Information provided |
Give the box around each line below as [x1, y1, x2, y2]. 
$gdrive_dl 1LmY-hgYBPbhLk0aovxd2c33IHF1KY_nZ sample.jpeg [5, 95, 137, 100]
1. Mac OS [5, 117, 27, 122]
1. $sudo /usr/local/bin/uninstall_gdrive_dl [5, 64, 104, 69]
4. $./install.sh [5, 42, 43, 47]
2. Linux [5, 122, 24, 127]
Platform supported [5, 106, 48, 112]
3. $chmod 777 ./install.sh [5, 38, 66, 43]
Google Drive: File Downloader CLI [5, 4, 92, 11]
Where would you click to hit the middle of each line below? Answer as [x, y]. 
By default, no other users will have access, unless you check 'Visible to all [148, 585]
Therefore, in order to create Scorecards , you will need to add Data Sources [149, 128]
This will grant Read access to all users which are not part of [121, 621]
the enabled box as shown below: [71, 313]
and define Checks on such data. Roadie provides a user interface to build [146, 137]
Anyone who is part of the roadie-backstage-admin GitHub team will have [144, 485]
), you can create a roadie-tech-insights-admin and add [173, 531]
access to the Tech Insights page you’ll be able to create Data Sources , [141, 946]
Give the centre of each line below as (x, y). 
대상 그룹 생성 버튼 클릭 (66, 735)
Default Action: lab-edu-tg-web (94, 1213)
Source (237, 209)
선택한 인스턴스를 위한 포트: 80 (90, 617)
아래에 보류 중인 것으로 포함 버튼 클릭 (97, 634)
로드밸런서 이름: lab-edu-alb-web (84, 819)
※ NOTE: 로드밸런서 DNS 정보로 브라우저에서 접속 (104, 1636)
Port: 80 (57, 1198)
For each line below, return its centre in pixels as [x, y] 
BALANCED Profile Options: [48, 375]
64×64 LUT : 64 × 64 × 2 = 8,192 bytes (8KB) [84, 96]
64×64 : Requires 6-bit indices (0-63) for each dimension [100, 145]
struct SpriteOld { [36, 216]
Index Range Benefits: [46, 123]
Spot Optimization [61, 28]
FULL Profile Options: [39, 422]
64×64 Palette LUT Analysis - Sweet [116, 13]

Problem to solve | Word for word, print every line above.

Task response |
Give the box around each line below as [x1, y1, x2, y2]. 
$gdrive_dl 1LmY-hgYBPbhLk0aovxd2c33IHF1KY_nZ sample.jpeg [5, 95, 137, 100]
1. Mac OS [5, 117, 27, 122]
1. $sudo /usr/local/bin/uninstall_gdrive_dl [5, 64, 104, 69]
4. $./install.sh [5, 42, 43, 47]
2. Linux [5, 122, 24, 127]
Platform supported [5, 106, 48, 112]
3. $chmod 777 ./install.sh [5, 38, 66, 43]
Google Drive: File Downloader CLI [5, 4, 92, 11]
Where would you click to hit the middle of each line below? Answer as [x, y]. 
By default, no other users will have access, unless you check 'Visible to all [148, 585]
Therefore, in order to create Scorecards , you will need to add Data Sources [149, 128]
This will grant Read access to all users which are not part of [121, 621]
the enabled box as shown below: [71, 313]
and define Checks on such data. Roadie provides a user interface to build [146, 137]
Anyone who is part of the roadie-backstage-admin GitHub team will have [144, 485]
), you can create a roadie-tech-insights-admin and add [173, 531]
access to the Tech Insights page you’ll be able to create Data Sources , [141, 946]
Give the centre of each line below as (x, y). 
대상 그룹 생성 버튼 클릭 (66, 735)
Default Action: lab-edu-tg-web (94, 1213)
Source (237, 209)
선택한 인스턴스를 위한 포트: 80 (90, 617)
아래에 보류 중인 것으로 포함 버튼 클릭 (97, 634)
로드밸런서 이름: lab-edu-alb-web (84, 819)
※ NOTE: 로드밸런서 DNS 정보로 브라우저에서 접속 (104, 1636)
Port: 80 (57, 1198)
For each line below, return its centre in pixels as [x, y] 
BALANCED Profile Options: [48, 375]
64×64 LUT : 64 × 64 × 2 = 8,192 bytes (8KB) [84, 96]
64×64 : Requires 6-bit indices (0-63) for each dimension [100, 145]
struct SpriteOld { [36, 216]
Index Range Benefits: [46, 123]
Spot Optimization [61, 28]
FULL Profile Options: [39, 422]
64×64 Palette LUT Analysis - Sweet [116, 13]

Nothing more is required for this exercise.